Refund/Cancellation Policy:

Fees once paid will not be refunded under any circumstances.

  1. Throughout the currency of this agreement the equipment shall remain at the Hirers delivery address as specified overleaf.
  2. No warranty expressed or implied is given by Odyssey/Restgate  as to the state and condition of the equipment at the commencement of hire or of the fitness of the equipment for the specific purpose of the Hirer.
  3. During the currency of this agreement the equipment may be serviced only by Odyssey/Restgate who shall provide such service during normal business hours. Charges for such service will be for out of pocket expenses only except in the case of damage due to accident, misuse or neglect which will be payable by the Hirer in full on demand.
  4. The responsibility for maintaining the equipment in good and substantial repair and proper working order (fair wear and tear excepted) shall throughout the currency of this agreement be the Hirers.
  5. In the event that the Hirer commits any breach of the terms of this agreement Odyssey/Restgate shall be entitled to terminate the agreement forthwith by written notice. Upon such termination the Hirer shall cease to be in possession of the equipment with the consent of Odyssey.
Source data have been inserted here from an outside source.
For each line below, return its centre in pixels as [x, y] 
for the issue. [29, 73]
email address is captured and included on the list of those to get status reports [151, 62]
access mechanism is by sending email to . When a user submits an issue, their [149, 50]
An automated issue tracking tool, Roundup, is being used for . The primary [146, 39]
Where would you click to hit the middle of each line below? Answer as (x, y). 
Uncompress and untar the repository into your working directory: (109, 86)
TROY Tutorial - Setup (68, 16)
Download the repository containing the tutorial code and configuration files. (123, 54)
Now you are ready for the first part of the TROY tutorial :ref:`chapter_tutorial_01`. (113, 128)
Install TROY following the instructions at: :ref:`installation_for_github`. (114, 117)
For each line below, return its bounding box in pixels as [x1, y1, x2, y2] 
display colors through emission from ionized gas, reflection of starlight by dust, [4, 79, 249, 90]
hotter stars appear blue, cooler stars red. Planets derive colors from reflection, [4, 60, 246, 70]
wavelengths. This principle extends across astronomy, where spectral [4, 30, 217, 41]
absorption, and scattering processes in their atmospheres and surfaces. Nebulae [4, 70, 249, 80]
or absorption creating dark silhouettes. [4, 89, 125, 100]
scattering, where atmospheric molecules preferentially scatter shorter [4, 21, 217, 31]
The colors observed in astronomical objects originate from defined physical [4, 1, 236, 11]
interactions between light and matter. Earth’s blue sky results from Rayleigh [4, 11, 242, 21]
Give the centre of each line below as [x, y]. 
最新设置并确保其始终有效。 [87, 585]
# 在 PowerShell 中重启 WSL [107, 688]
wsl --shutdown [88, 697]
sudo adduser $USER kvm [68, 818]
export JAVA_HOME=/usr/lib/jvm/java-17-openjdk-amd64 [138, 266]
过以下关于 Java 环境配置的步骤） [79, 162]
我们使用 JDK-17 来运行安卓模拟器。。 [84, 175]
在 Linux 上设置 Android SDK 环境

If Odyssey/Restgate terminate the agreement pursuant to this clause, prior to the end of the rental period the outstanding rental for the full rental period shall become payable immediately by the Hirer.
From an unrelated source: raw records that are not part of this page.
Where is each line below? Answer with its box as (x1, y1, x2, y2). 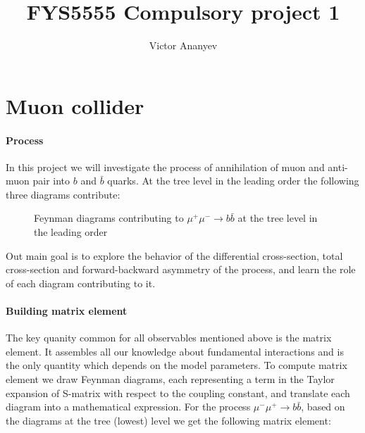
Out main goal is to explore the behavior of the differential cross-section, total (6, 248, 343, 263)
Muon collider (6, 91, 144, 120)
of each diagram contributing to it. (6, 275, 156, 290)
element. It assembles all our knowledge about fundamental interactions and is (6, 344, 344, 358)
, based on (301, 399, 345, 414)
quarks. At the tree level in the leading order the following (107, 173, 359, 188)
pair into (32, 173, 70, 188)
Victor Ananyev (149, 38, 218, 53)
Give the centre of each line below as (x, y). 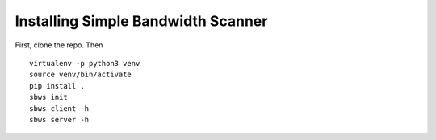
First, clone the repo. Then (59, 45)
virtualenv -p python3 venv (85, 63)
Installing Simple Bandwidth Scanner (141, 21)
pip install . (57, 86)
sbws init (48, 97)
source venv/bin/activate (81, 75)
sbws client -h (59, 108)
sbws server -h (59, 119)
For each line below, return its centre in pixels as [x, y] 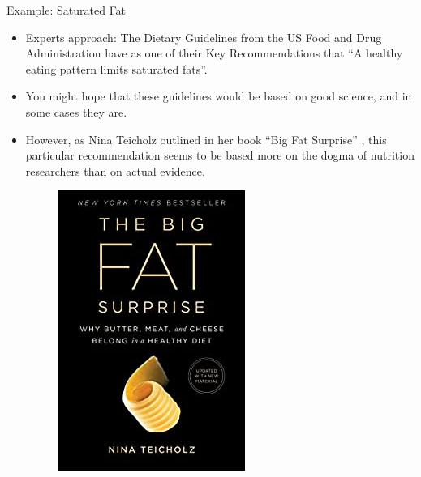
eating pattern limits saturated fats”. [116, 68]
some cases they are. [76, 111]
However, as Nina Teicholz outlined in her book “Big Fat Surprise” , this [206, 139]
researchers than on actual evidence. [115, 170]
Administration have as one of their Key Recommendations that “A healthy [214, 53]
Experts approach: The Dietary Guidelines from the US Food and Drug [204, 37]
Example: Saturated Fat [67, 10]
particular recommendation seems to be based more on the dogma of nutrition [220, 155]
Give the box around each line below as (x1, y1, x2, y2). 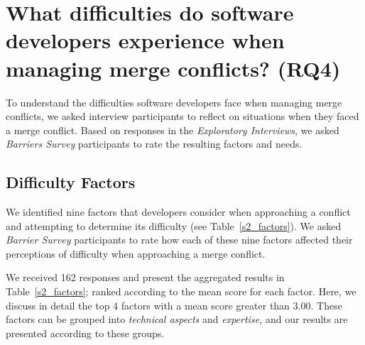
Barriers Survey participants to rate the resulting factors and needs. (6, 136, 303, 151)
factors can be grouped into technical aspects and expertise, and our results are (6, 312, 348, 327)
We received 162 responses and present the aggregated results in (6, 270, 285, 285)
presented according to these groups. (6, 325, 165, 340)
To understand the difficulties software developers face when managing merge (6, 94, 342, 109)
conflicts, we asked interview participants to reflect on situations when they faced (6, 109, 359, 124)
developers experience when (6, 26, 285, 55)
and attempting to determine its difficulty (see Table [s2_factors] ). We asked (6, 218, 342, 233)
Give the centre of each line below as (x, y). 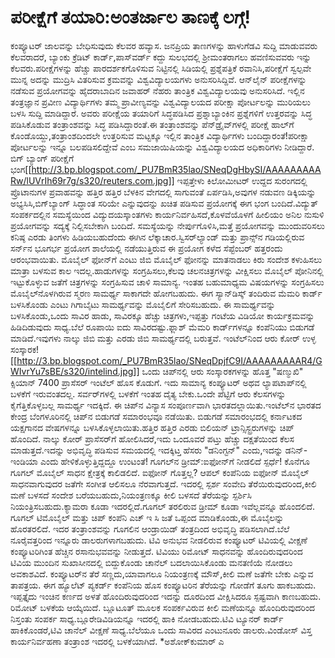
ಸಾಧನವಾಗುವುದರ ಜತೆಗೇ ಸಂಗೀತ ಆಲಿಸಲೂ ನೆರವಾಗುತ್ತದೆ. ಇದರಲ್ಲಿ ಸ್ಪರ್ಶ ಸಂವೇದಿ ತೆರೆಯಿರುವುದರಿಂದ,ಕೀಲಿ (163, 483)
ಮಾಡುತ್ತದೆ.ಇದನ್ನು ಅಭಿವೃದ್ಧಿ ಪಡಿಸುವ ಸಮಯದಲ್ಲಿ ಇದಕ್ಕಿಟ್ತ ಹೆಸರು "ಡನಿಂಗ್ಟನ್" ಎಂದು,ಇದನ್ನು (146, 450)
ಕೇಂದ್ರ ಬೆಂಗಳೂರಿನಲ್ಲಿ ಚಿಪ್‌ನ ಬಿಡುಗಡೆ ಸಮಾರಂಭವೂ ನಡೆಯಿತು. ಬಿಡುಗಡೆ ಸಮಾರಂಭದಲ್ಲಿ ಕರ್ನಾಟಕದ (156, 416)
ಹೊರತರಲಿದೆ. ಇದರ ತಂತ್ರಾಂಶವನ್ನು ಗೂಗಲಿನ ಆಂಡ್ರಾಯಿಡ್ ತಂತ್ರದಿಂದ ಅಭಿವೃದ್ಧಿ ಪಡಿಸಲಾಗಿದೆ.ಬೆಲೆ (150, 528)
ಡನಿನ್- (296, 450)
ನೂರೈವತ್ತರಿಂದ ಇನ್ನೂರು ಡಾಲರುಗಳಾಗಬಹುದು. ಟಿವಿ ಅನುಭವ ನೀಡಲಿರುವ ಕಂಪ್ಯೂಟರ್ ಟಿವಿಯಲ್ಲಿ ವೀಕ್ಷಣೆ (159, 540)
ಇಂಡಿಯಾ (24, 461)
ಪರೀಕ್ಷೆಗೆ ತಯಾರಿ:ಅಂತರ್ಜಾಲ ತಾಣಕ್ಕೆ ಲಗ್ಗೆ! (130, 17)
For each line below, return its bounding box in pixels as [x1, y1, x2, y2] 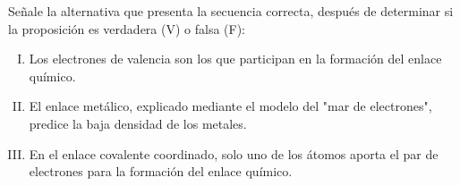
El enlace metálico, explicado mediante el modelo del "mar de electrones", [29, 97, 432, 115]
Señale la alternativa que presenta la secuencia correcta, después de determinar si [8, 2, 454, 20]
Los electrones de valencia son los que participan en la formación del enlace [29, 49, 442, 68]
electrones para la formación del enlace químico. [29, 162, 293, 181]
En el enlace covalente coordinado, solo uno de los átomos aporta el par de [29, 144, 439, 163]
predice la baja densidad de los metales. [29, 114, 247, 132]
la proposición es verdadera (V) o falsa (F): [8, 19, 245, 38]

  6. If the Hirer becomes insolvent or unable to meet its debts as they mature or makes any voluntary arrangement with its creditors or becomes subject to an administration order or any proceedings for its receivership, liquidation or the like under any jurisdiction. Odyssey/Restgate may terminate this agreement forthwith.
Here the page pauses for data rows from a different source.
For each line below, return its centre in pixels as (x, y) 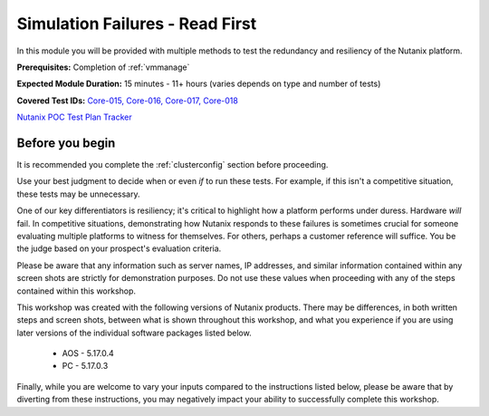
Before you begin (66, 143)
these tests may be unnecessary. (78, 194)
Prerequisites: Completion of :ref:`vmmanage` (103, 67)
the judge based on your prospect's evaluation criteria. (119, 248)
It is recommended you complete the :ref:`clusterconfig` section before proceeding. (173, 165)
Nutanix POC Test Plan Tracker (74, 117)
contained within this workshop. (76, 291)
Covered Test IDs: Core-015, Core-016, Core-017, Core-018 (128, 101)
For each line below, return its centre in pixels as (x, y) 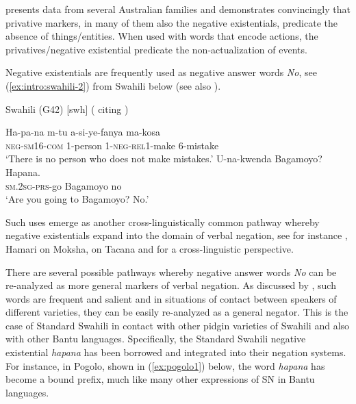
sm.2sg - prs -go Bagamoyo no (64, 185)
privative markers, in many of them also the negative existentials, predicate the (171, 22)
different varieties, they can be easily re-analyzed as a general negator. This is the (177, 312)
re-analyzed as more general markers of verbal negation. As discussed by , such (171, 285)
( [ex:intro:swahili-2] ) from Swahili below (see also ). (113, 85)
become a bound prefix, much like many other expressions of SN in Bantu (160, 379)
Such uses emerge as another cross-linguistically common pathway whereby (163, 222)
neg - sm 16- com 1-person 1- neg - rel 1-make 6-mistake (112, 145)
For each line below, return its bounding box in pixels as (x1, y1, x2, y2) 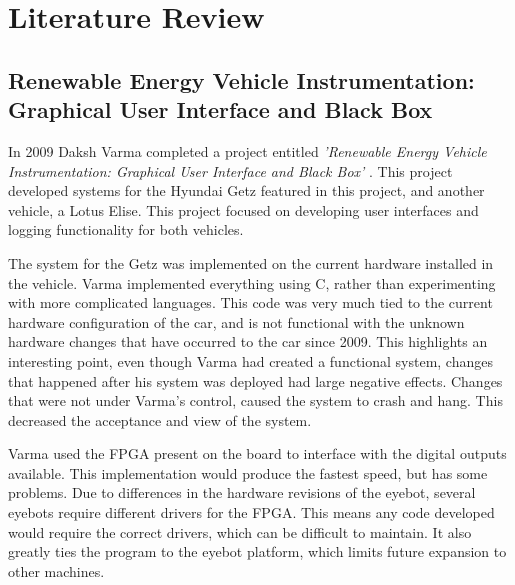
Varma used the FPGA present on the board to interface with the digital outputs (8, 443, 507, 464)
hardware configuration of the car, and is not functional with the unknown (8, 311, 465, 332)
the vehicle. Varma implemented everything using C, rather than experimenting (8, 272, 496, 293)
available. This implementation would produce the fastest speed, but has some (8, 462, 488, 483)
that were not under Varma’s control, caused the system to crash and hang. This (8, 390, 503, 411)
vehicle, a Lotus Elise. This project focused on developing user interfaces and (8, 199, 479, 220)
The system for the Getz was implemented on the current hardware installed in (8, 252, 494, 273)
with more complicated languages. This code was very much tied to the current (8, 292, 493, 313)
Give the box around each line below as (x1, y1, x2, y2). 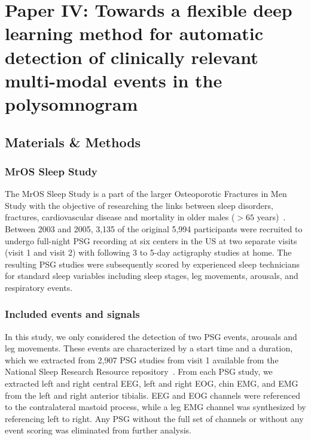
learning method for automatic (5, 21, 264, 45)
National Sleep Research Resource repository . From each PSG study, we (5, 365, 273, 378)
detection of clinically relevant (5, 44, 258, 69)
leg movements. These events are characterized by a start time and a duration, (5, 342, 293, 354)
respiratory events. (5, 281, 73, 293)
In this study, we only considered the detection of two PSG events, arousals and (5, 330, 297, 342)
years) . (257, 211, 286, 223)
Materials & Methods (5, 132, 141, 151)
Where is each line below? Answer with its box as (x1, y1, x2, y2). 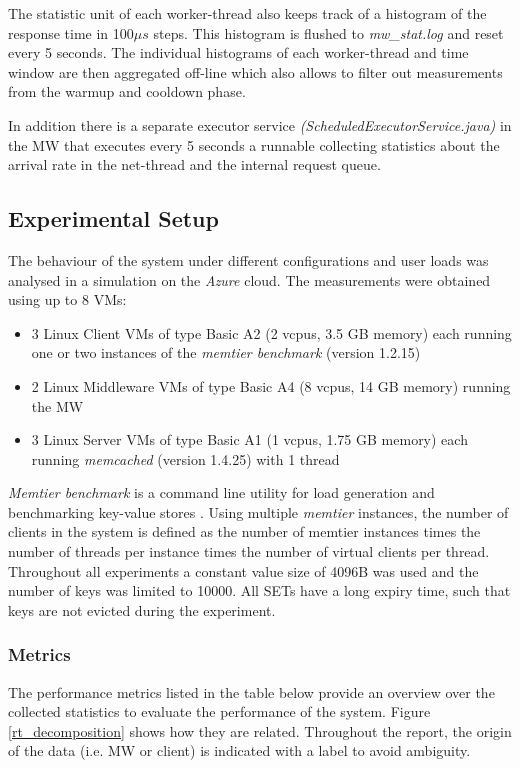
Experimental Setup (8, 203, 219, 234)
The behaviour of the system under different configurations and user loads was (8, 249, 489, 270)
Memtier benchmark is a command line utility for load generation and (8, 482, 435, 503)
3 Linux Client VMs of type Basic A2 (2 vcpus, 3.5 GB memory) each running (31, 322, 512, 343)
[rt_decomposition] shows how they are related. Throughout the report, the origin (8, 720, 512, 741)
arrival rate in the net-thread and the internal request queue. (8, 154, 381, 175)
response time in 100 (8, 22, 134, 43)
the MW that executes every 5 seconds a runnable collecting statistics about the (8, 134, 500, 155)
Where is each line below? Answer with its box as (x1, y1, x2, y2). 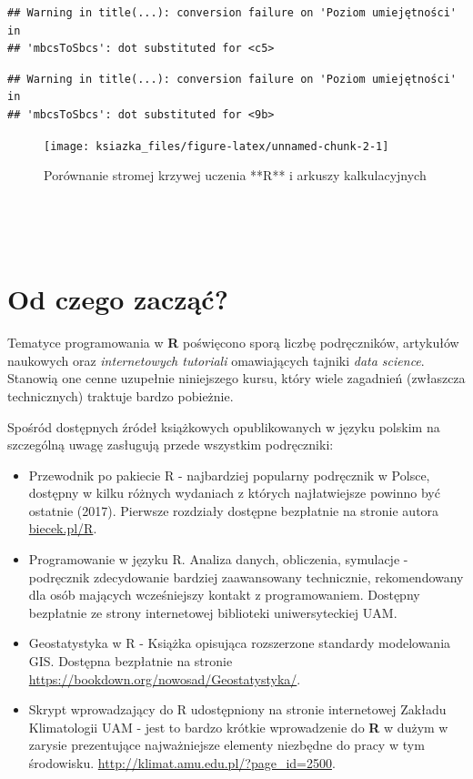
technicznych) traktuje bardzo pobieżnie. (7, 386, 234, 405)
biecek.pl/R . (28, 519, 97, 538)
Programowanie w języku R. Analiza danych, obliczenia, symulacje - (28, 550, 408, 569)
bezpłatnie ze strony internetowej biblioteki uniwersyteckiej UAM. (28, 602, 398, 622)
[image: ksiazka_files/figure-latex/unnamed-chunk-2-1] (44, 139, 389, 153)
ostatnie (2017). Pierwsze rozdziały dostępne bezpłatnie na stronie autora (28, 501, 439, 520)
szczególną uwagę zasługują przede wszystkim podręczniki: (7, 435, 334, 454)
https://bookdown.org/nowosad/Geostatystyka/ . (28, 669, 301, 688)

  7. At any time after termination of this agreement by whatever means Odyssey/Restgate may without notice enter upon premises belonging to or in the occupation or control of the Hirer to retake possession of the equipment.
  8. Should the hirer wish to cancel the rental agreement prior to deliver for any reason after an e-mailed, faxed or posted order has been received by Odyssey/Restgate, the following cancellation charges are payable within 14 days of the cancellation date:
  • i) On confirmation = 50% of Total Invoice Price to reserve items.
  • ii) Up to 24 hours prior to delivery = 100% of Total Invoice Price to schedule the delivery/ pickup.
  1. The hirer must confirm any new orders by returning by fax,email or a sales/purchase order containing all the relevant rental details and costings. Amendments or changes to orders (including cancellations) must be notified to Odyssey/Restgate  in writing and must be acknowledged in writing by an authorised member of Odyssey/Restgate  staff. Any changes made verbally and not confirmed in writing are unofficial and void.
  2. In the event of the hirer being unwilling or unable to pay outstanding payments for rentals prior to the delivery of equipment, the new agreement will still act as a cancelled order and the hirer will still be held responsible for 100% of total invoice price (including any delivery and service charges) . The owners may charge and the hirer shall pay interest at the rate of 3% per annum above the Finance House Base Rate for the time being on all sums which, from time to time, may be due from the hirer to owners hereunder and for the time being unpaid, such interest being calculated from the date until the payment is received.